9_Rasa Sesak

51 5 17
                                    

Aurora tiba di rumahnya setelah selesai mentraktir teman temannya. Ia menatap sebuah bangunan megah yang mungkin orang akan menatapnya dengan iri.

Namun tidak bagi Aurora yang tengah berdiri menatap bangunan ini. Tatapannya menyiratkan bahwa ada sebuah luka yang menganga di hatinya yang mungkin tidak bisa sembuh seutuhnya.

Namun apa boleh buat takdir mengatakan bahwa ia harus kuat. Hingga tanpa sadar benteng yang ia tumbuhkan membuat orang yang dulu mengenalnya sekarang menatapnya berbeda.

Tidak terasa setetes air mata menetes mengalir di pipinya.

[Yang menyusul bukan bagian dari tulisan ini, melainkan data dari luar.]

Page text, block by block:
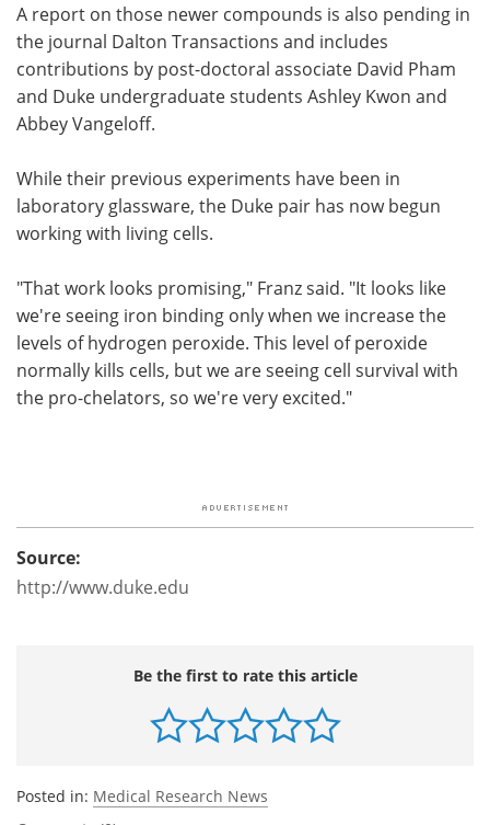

Aurora yang sadar langsung mengusapnya dengan kasar dia tidak mau dianggap lemah hanya sahabatnya itu yang tau bagaimana lemahnya Aurora.

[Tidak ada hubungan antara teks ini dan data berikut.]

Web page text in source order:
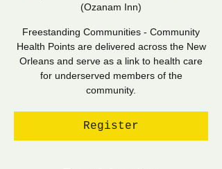
(Ozanam Inn)
Freestanding Communities - Community
Health Points are delivered across the New
Orleans and serve as a link to health care
for underserved members of the
community.
Register
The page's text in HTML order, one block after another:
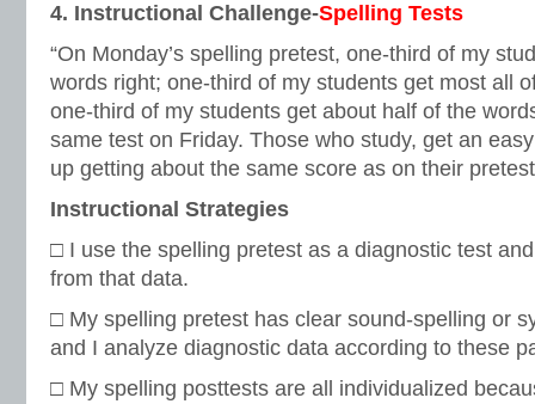
4. Instructional Challenge-Spelling Tests
“On Monday’s spelling pretest, one-third of my
words right; one-third of my students get most all
one-third of my students get about half of the
same test on Friday. Those who study, get an
up getting about the same score as on their
Instructional Strategies
□ I use the spelling pretest as a diagnostic test
from that data.
□ My spelling pretest has clear sound-spelling or
and I analyze diagnostic data according to these
□ My spelling posttests are all individualized
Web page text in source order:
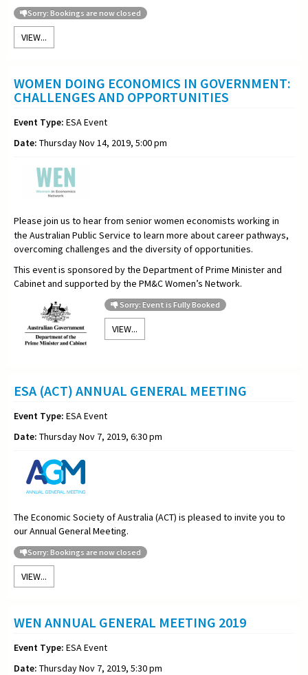
Sorry: Bookings are now closed
VIEW...
WOMEN DOING ECONOMICS IN GOVERNMENT:
CHALLENGES AND OPPORTUNITIES
Event Type: ESA Event
Date: Thursday Nov 14, 2019, 5:00 pm
Please join us to hear from senior women economists working in
the Australian Public Service to learn more about career pathways,
overcoming challenges and the diversity of opportunities.
This event is sponsored by the Department of Prime Minister and
Cabinetand supported by the PM&C Women’s Network.
Sorry: Event is Fully Booked
VIEW...
ESA (ACT) ANNUAL GENERAL MEETING
Event Type: ESA Event
Date: Thursday Nov 7, 2019, 6:30 pm
The Economic Society of Australia (ACT) is pleased to invite you to
our Annual General Meeting.
Sorry: Bookings are now closed
VIEW...
WEN ANNUAL GENERAL MEETING 2019
Event Type: ESA Event
Date: Thursday Nov 7, 2019, 5:30 pm
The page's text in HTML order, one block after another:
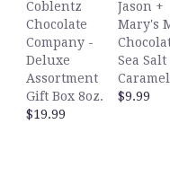
Coblentz
Chocolate
Company -
Deluxe
Assortment
Gift Box 8oz.
$19.99
Jason +
Mary's
Sea Salt
$9.99

Walaupun disembunyikannya tetap saja Satya pasti akan mengetahuinya. Satya selalu memantau keadaanya dan selalu melindunginya disaat terpuruk.

Lelaki itu sangat peka tentang perasaannya dialah orang yang memotivasi agar Aurora tetap bertahan hidup walaupun tidak sepenuhnya karena dia tapi setidaknya Satya akan bisa dijadikan untuk tempat keluh kesahnya. Mungkin jika tidak ada Satya Aurora bisa saja memilih untuk meninggalkan dunia ini.

Mendesah pelan, Aurora melangkahkan kakinya memasuki rumah yang terlihat kosong dan hanya ada pembantu yang mengurus rumah mewah ini.

Wanita yang mungkin umurnya setengah abad itu menghampiri sang majikan. Sejak dulu ia sangat menyayangi majikannya ini dialah menjadi saksi bagaimana tersiksanya sang majikan.

"Non, non kenapa baru pulang" ucap Bi Yani dengan senyuman.
"Tadi mau traktir Lazaro bi, jadi pulangnya telat masih untung kan Rora pulang ke rumah ini" jawab Aurora.

Bi Yani yang mendengarnya sungguh sesak. Dia berpikir kenapa majikannya itu bisa memilih tetap bertahan di rumah yang membuatnya penuh luka dan Bi Yani selalu ingin agar majikannya itu lebih baik tidak tinggal disini yang selalu membuatnya tersiksa.

Bukan bermaksud untuk tidak membiarkan Aurora tinggal di rumah ini hanya saja setiap kali Aurora disini luka di tubuhnya pasti selalu bertambah jika tidak fisik maka batinnya yang malah terluka.

"Non, ini bawa bekal di kamar jangan sampai non kenapa napa lagi sudah cukup kemarin non dipukul gitu bibi jadi ngeri" ucap Bi Yani.

"Ga apa apa bibi, Aurora kan kuat mana mungkin kayak gitu aja udah nangis" ucap Aurora tegar namun kenyataannya hatinya berteriak. Dia ingin menangis sejadi jadinya namun apa boleh buat menangis saja tidak ada gunanya.

"Yaudah non ganti baju habistu istirahat, perlu bibi bawa makanannya mumpung gak ada tuan dan nyonya mereka lagi mengantar non Dysya ke rumah sakit sedangkan den Endy lagi ada kerja kelompok" ucap Bi Yani.

"Gak usah bi, Aurora gak mau kalo bibi kena marah papa. Aurora udah makan tadi bareng sama Lazaro"

"Tapi nanti malem pasti non laper"

"Kan bisa beli makanan nanti Aurora keluar cari makan aja kalo laper" ucap Aurora lalu berjalan menuju kamarnya.

Berbohong, bohong itu sungguh melelahkan bagaimana ia mengatakan sudah makan kalau kenyataannya ia di cafe hanya mengistirahatkan tubuhnya dengan tenang dan nyaman.

Aurora menutup pintu kamarnya dan tidak lupa untuk menguncinya. Lalu berjalan menuju lemari pakaian mengambil pakaian yang nyaman dan segera mandi untuk menyegarkan tubuhnya yang seakan akan kaku.

Setelah merasa lebih baik Aurora berjalan menuju ke arah balkon kamarnya. Hari telah menunjukan bahwa sang surya sudah berganti oleh rembulan yang bersinar diatas sana. Aurora hanya menatapnya dengan sendu namun senyuman yang tak pernah pudar.